Sun Yat-sen University Cancer Center, the State Key Laboratory of Oncology in South China, Collaborative Innovation Center for Cancer Medicine, Guangdong Key Laboratory of Nasopharyngeal Carcinoma Diagnosis and Therapy, Center for Precision Medicine of Sun Yat-sen University, Guangzhou, P.R. China.
Department of Radiation Oncology, Sun Yat-sen University Cancer Center, Guangzhou, P.R. China.
Clin Cancer Res. 2022 Oct 14;28(20):4521-4535. doi: 10.1158/1078-0432.CCR-22-0991.
Cisplatin-based chemotherapy effectively improves the distant-metastasis control in nasopharyngeal carcinoma (NPC), but approximately 30% of patients develop treatment failure due to chemoresistance. However, the underlying mechanisms remain poorly understood.
Circular RNA (circRNA) sequencing data were used to identify metastasis-specific circRNAs and the expression of circIPO7 was validated in NPC tissues as well as NPC cell lines by qRT-PCR. The whole transcriptional profile upon circIPO7 knockdown was applied to explore the biological function and regulatory mechanism, which were further confirmed by in vitro and in vivo metastasis/chemosensitivity assays. We also evaluated the value of circIPO7 expression in predicting NPC metastasis and cisplatin chemoresistance by analyzing a cohort of 183 NPC patients.
In this study, circIPO7, a novel circRNA, is found to be specifically overexpressed in NPC patients with distant metastasis. Knockdown of circIPO7 in NPC cells suppresses their metastasis and increases sensitivity to cisplatin treatment in vitro and in vivo. Mechanistically, circIPO7 binds to Y-box binding protein-1 (YBX1) protein in the cytoplasm and facilitates its phosphorylation at serine 102 (p-YBX1S102) by the kinase AKT, which further promotes YBX1 nuclear translocation and activates FGFR1, TNC, and NTRK1 transcription. Clinically, higher circIPO7 expression indicates unfavorable distant metastasis-free survival in NPC patients given cisplatin-based chemotherapy.
Altogether, this study identifies oncogenic circIPO7 as a prognostic marker after cisplatin-based chemotherapy and as a potential therapeutic target for overcoming metastasis and chemoresistance in NPC.
基于顺铂的化疗可有效改善鼻咽癌(NPC)的远处转移控制,但约 30%的患者因化疗耐药而治疗失败。然而,其潜在机制仍知之甚少。
使用环状 RNA(circRNA)测序数据来鉴定转移特异性 circRNA,并通过 qRT-PCR 验证 circIPO7 在 NPC 组织和 NPC 细胞系中的表达。在 circIPO7 敲低后,进行全转录组分析以探索其生物学功能和调控机制,并通过体外和体内转移/化疗敏感性测定进一步验证。我们还通过分析 183 名 NPC 患者的队列来评估 circIPO7 表达在预测 NPC 转移和顺铂化疗耐药性方面的价值。
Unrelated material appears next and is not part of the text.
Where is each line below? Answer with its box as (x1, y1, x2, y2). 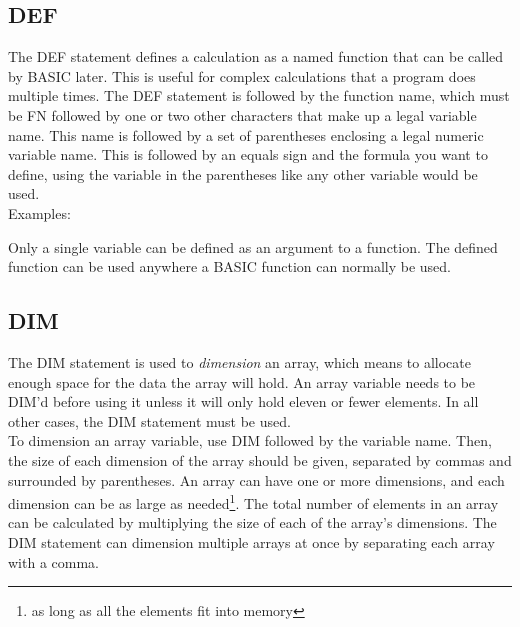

在这项研究中,发现一种新型环状 RNA circIPO7 在有远处转移的 NPC 患者中特异性过表达。在 NPC 细胞中敲低 circIPO7 可抑制其转移,并增加体外和体内对顺铂治疗的敏感性。在机制上,circIPO7 在细胞质中与 Y 框结合蛋白-1(YBX1)蛋白结合,并通过 AKT 激酶促进其丝氨酸 102 磷酸化(p-YBX1S102),进而促进 YBX1 核转位并激活 FGFR1、TNC 和 NTRK1 转录。临床上,circIPO7 表达较高的 NPC 患者接受基于顺铂的化疗后,无远处转移生存预后较差。
总之,本研究确定致癌性 circIPO7 是基于顺铂化疗后的预后标志物,也是克服 NPC 转移和化疗耐药的潜在治疗靶点。